» Problem to solve:
Write each entry again exactly as shown, but without the images it holds.

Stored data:
--

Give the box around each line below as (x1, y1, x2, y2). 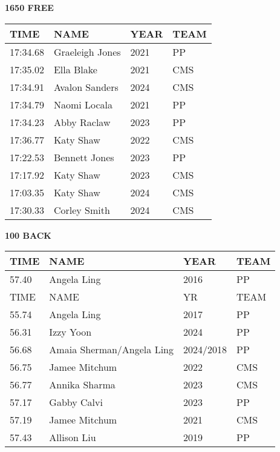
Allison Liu (49, 430, 96, 445)
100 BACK (5, 228, 51, 241)
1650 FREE (5, 1, 54, 13)
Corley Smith (53, 202, 110, 217)
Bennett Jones (53, 150, 114, 164)
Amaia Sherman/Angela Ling (49, 342, 174, 357)
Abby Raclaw (53, 115, 111, 129)
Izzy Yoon (49, 325, 92, 339)

--

» Response area:
Give the box around each line below as (x1, y1, x2, y2). 
Allison Liu (49, 430, 96, 445)
100 BACK (5, 228, 51, 241)
1650 FREE (5, 1, 54, 13)
Corley Smith (53, 202, 110, 217)
Bennett Jones (53, 150, 114, 164)
Amaia Sherman/Angela Ling (49, 342, 174, 357)
Abby Raclaw (53, 115, 111, 129)
Izzy Yoon (49, 325, 92, 339)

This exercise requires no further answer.